The first photo in both the set of flowers were taken about two weeks ago. The second photos were taken about two weeks later.
I did not anticipate to see more flowers, but new buds kept appearing and opening to make both the bunch of flowers different at the end of two weeks.
During the two weeks the plants received the regular care-watering and protecting them in shade, as the temperature soared high during the day.
I have recently been disturbed by the hurried conclusions parents come to about their pre-school child with regard to their behaviour, attentiveness, social and communication skills.
Most pre-school children in many homes are used to long hours of watching cartoons in the mobile phone or in the TV. Even the feeding is done while the children watch the animations in the screen.
With so much of domination of visual and auditory overload to the brain, brain growth which is developing to form the different functions around 2 to 3 years of age, gets deranged. Instead, children have more of visual and auditory stimuli with less exposure to social engagements, language interactions, motor activities of movements, and play, exploration of the environment, story and singing time, or play based entertainments!

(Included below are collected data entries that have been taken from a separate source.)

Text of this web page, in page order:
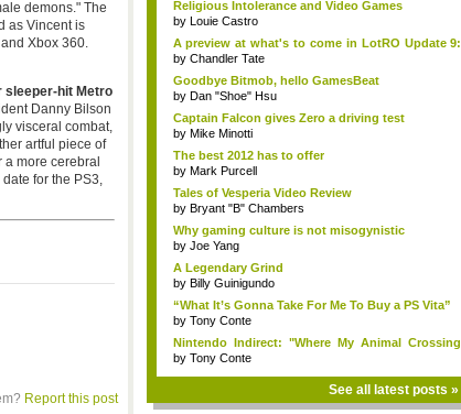
demons." The
as Vincent is
Xbox 360.
sleeper-hit Metro
Danny Bilson
visceral combat,
artful piece of
more cerebral
for the PS3,
Report this post
Religious Intolerance and Video Games
by Louie Castro
A preview at what's to come in LotRO Update 9:
...
by Chandler Tate
Goodbye Bitmob, hello GamesBeat
by Dan "Shoe" Hsu
Captain Falcon gives Zero a driving test
by Mike Minotti
The best 2012 has to offer
by Mark Purcell
Tales of Vesperia Video Review
by Bryant "B" Chambers
Why gaming culture is not misogynistic
by Joe Yang
A Legendary Grind
by Billy Guinigundo
“What It’s Gonna Take For Me To Buy a PS Vita”
by Tony Conte
Nintendo Indirect: "Where My Animal Crossing
Re...
by Tony Conte
See all latest posts »
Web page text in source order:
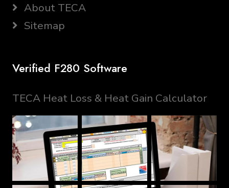
About TECA
Sitemap
Verified F280 Software
TECA Heat Loss & Heat Gain Calculator
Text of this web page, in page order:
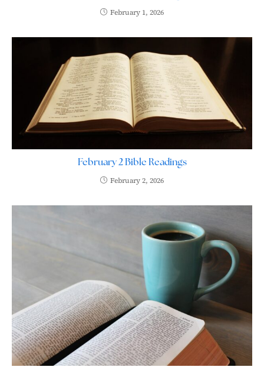
February 1, 2026
February 2 Bible Readings
February 2, 2026
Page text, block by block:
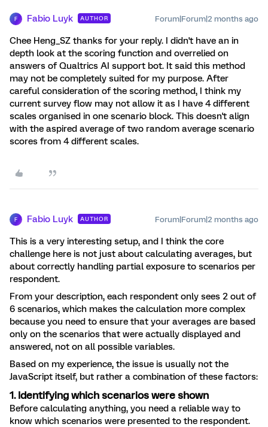
F Fabio Luyk AUTHOR Forum|Forum|2 months ago
Chee Heng_SZ thanks for your reply. I didn't have an in
depth look at the scoring function and overrelied on
answers of Qualtrics AI support bot. It said this method
may not be completely suited for my purpose. After
careful consideration of the scoring method, I think my
current survey flow may not allow it as I have 4 different
scales organised in one scenario block. This doesn't align
with the aspired average of two random average scenario
scores from 4 different scales.
F Fabio Luyk AUTHOR Forum|Forum|2 months ago
This is a very interesting setup, and I think the core
challenge here is not just about calculating averages, but
about correctly handling partial exposure to scenarios per
respondent.
From your description, each respondent only sees 2 out of
6 scenarios, which makes the calculation more complex
because you need to ensure that your averages are based
only on the scenarios that were actually displayed and
answered, not on all possible variables.
Based on my experience, the issue is usually not the
JavaScript itself, but rather a combination of these factors:
1. Identifying which scenarios were shown
Before calculating anything, you need a reliable way to
know which scenarios were presented to the respondent.
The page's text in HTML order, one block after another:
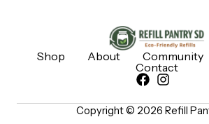
Shop About Community
Contact
Copyright © 2026 Refill
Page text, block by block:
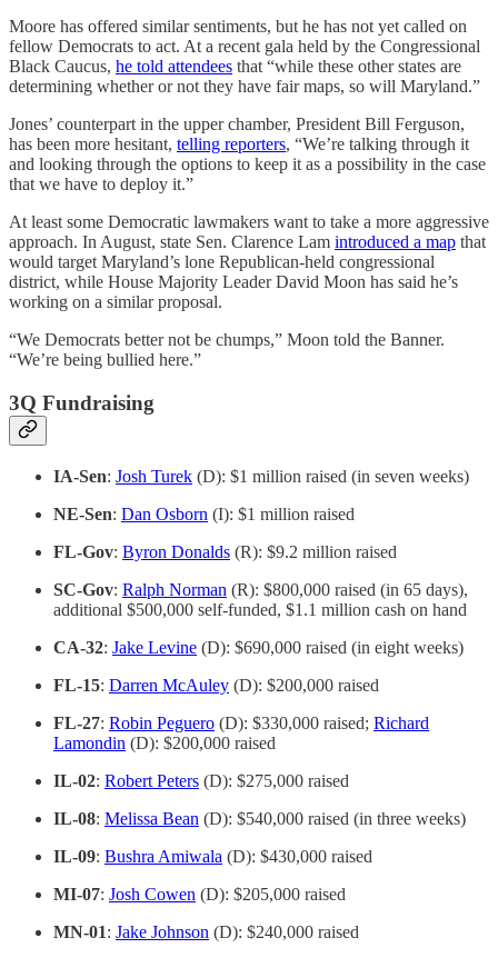
Moore has offered similar sentiments, but he has not yet called on
fellow Democrats to act. At a recent gala held by the Congressional
Black Caucus, he told attendees that “while these other states are
determining whether or not they have fair maps, so will Maryland.”
Jones’ counterpart in the upper chamber, President Bill Ferguson,
has been more hesitant, telling reporters, “We’re talking through it
and looking through the options to keep it as a possibility in the case
that we have to deploy it.”
At least some Democratic lawmakers want to take a more aggressive
approach. In August, state Sen. Clarence Lam introduced a map that
would target Maryland’s lone Republican-held congressional
district, while House Majority Leader David Moon has said he’s
working on a similar proposal.
“We Democrats better not be chumps,” Moon told the Banner.
“We’re being bullied here.”
3Q Fundraising
IA-Sen: Josh Turek (D): $1 million raised (in seven weeks)
NE-Sen: Dan Osborn (I): $1 million raised
FL-Gov: Byron Donalds (R): $9.2 million raised
SC-Gov: Ralph Norman (R): $800,000 raised (in 65 days),
additional $500,000 self-funded, $1.1 million cash on hand
CA-32: Jake Levine (D): $690,000 raised (in eight weeks)
FL-15: Darren McAuley (D): $200,000 raised
FL-27: Robin Peguero (D): $330,000 raised; Richard
Lamondin (D): $200,000 raised
IL-02: Robert Peters (D): $275,000 raised
IL-08: Melissa Bean (D): $540,000 raised (in three weeks)
IL-09: Bushra Amiwala (D): $430,000 raised
MI-07: Josh Cowen (D): $205,000 raised
MN-01: Jake Johnson (D): $240,000 raised
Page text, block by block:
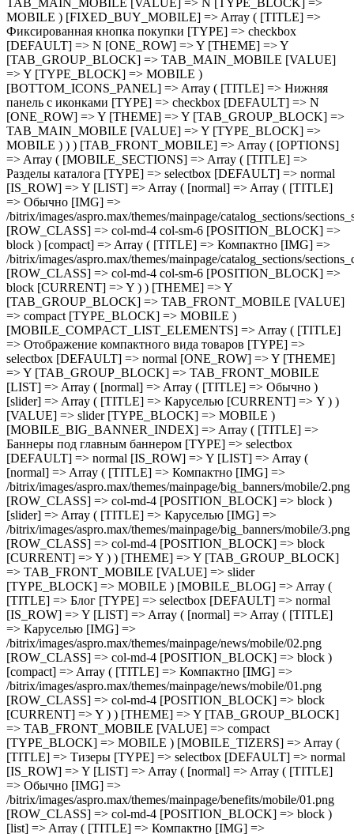
[IMG] =>
/bitrix/images/aspro.max/themes/mainpage/benefits/mobile/01.png
[ROW_CLASS] => col-md-4 [POSITION_BLOCK] => block )
[list] => Array ( [TITLE] => Компактно [IMG] =>
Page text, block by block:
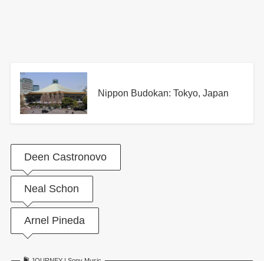
Nippon Budokan: Tokyo, Japan
Deen Castronovo
Neal Schon
Arnel Pineda
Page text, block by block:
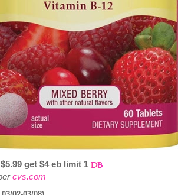
get $4 eb limit 1
cvs.com
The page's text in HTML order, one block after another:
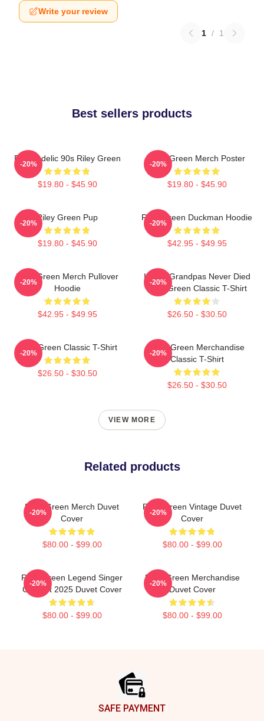
Write your review
1 / 1
Best sellers products
Psychedelic 90s Riley Green
$19.80 - $45.90
-20%
Riley Green Merch Poster
$19.80 - $45.90
-20%
Riley Green Pup
$19.80 - $45.90
-20%
Riley Green Duckman Hoodie
$42.95 - $49.95
-20%
Riley Green Merch Pullover
Hoodie
$42.95 - $49.95
-20%
I Wish Grandpas Never Died
Riley Green Classic T-Shirt
$26.50 - $30.50
-20%
Riley Green Classic T-Shirt
$26.50 - $30.50
-20%
Riley Green Merchandise
Classic T-Shirt
$26.50 - $30.50
-20%
VIEW MORE
Related products
Riley Green Merch Duvet
Cover
$80.00 - $99.00
-20%
Riley Green Vintage Duvet
Cover
$80.00 - $99.00
-20%
Riley Green Legend Singer
Concert 2025 Duvet Cover
$80.00 - $99.00
-20%
Riley Green Merchandise
Duvet Cover
$80.00 - $99.00
-20%
SAFE PAYMENT
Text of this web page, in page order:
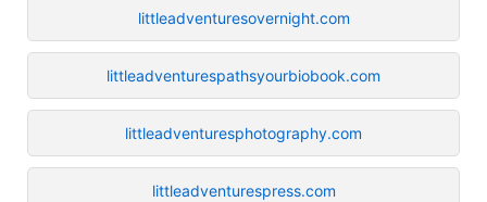
littleadventuresovernight.com
littleadventurespathsyourbiobook.com
littleadventuresphotography.com
littleadventurespress.com
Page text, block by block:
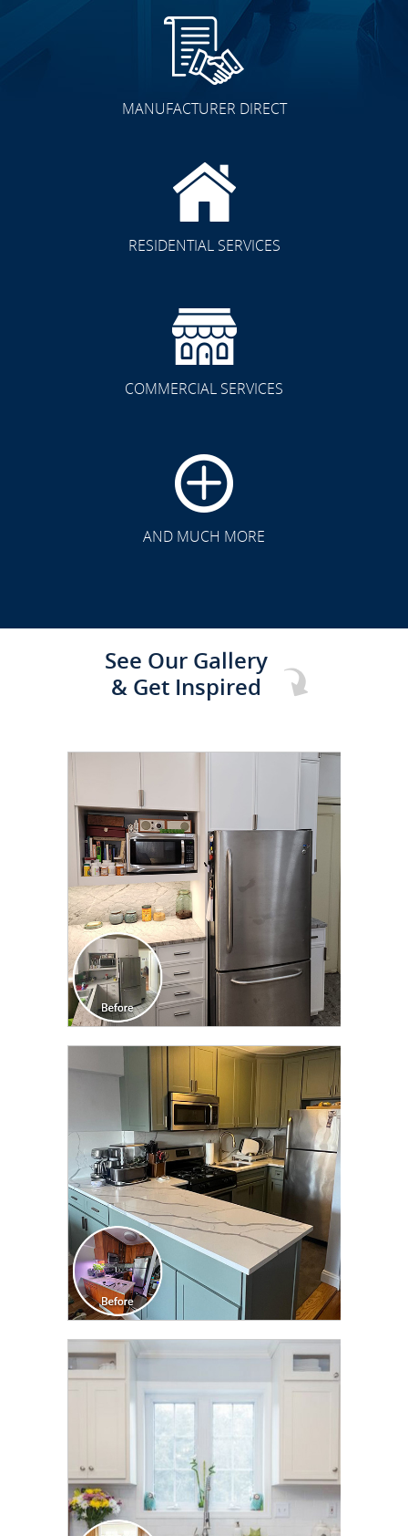
MANUFACTURER DIRECT
RESIDENTIAL SERVICES
COMMERCIAL SERVICES
AND MUCH MORE
See Our Gallery
& Get Inspired
CLICK TO SEE FULL
TRANSFORMATION
CLICK TO SEE FULL
TRANSFORMATION
CLICK TO SEE FULL
TRANSFORMATION
CLICK TO SEE FULL
TRANSFORMATION
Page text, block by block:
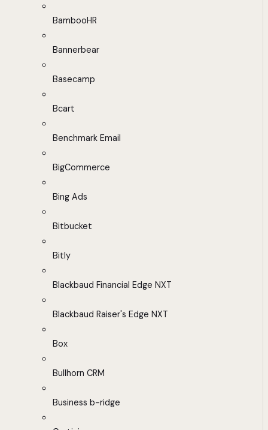
BambooHR
Bannerbear
Basecamp
Bcart
Benchmark Email
BigCommerce
Bing Ads
Bitbucket
Bitly
Blackbaud Financial Edge NXT
Blackbaud Raiser's Edge NXT
Box
Bullhorn CRM
Business b-ridge
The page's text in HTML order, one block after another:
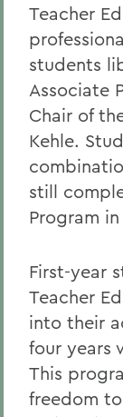
Teacher
students
Associate
Chair of
Kehle.
still
Program
First-year
Teacher
into their
four years
This
freedom

No wonder they are less interactive, communicative or explorative! They were conditioned to be different by the way we altered their growing process by the prolonged hours of exposure to the screen time. In fact, parents notice that their child's language is cartoonish in composition, accent, semantics and pragmatics. Most of the programme that a pre-school child watch is in other languages than the language spoken at home.
The message I share with families in such situation, is based on the two flower patterns above. In two weeks time, in a normal environment, there were more flowers in the blossoms.
Let me suggest that, instead of parents becoming anxious about the delay in development of some skills of their pre-school child, if only they can begin to interact with the child with gradual reduction in the screen time, by about three weeks, parents are likely to observe a change in the behaviour of the child, with incremental interest in play, moving around in the house and outside to explore and get more tuned to a structure and plan!
Let me recommend that there is lot more in a pre-school child, which can be brought forth, when we take away the screen time and fill the day time with activities in which children ought to be engaged in normally. The surrogate parenting with the prolonged screen time is an aberration, which although looks comfortable to 'get the child out of the way' for parents to pursue what they want to do, is robbing a pre-school child of his or her childhood experiences essential for normal growth and development!
In two weeks, more flowers were added to the few that were in the beginning! It is an object lesson to parents about child development. If only we can turn the environment of a preschool child to be play based, activity oriented, socially interactive, exploratory, participatory with plenty of time to develop the attachment process between the child and parents, most parents would find dramatic changes in the orientation and behaviour of their pre-school child in about 4 to 6 weeks.
A child is born with an endowment of abilities, skills, and growth and development trajectory. It is for the parents to create the environment at home for that to unfold. The social milieu is what is needed for this to happen and not a screen dominated ambience!
The picture of the flowers above would stay with me as a message about who a pre-school child can be, if he or she had a parenting environment, instead of the screen environment! Many children get indulged in the screen time because parents substitute their presence to their child with screen time.
I write this with sorrow and grief, having seen scores of children every month in the recent years, more so during and after the COVID season. Parents engaged their child with screen time, when they worked from home during the COVID season. Older children had their on line classes, which legitimatised the screen time for children. The infants and toddlers by default got used to the screen time!
It is time that parents undo this by a proactive planning.
All pre-school children are to be occupied in play based activities and not by the screen time! We limit the development of a pre-school child with over exposure to screen time and think of him or her as having a developmental dysfunction. That is exceptional. What is more likely is that parents deranged the developmental process of their child inadvertently by offering screen time as a substitute for their interactive time with their pre-school child!
I get a feeling that parents are aware of this and a change process is in sight!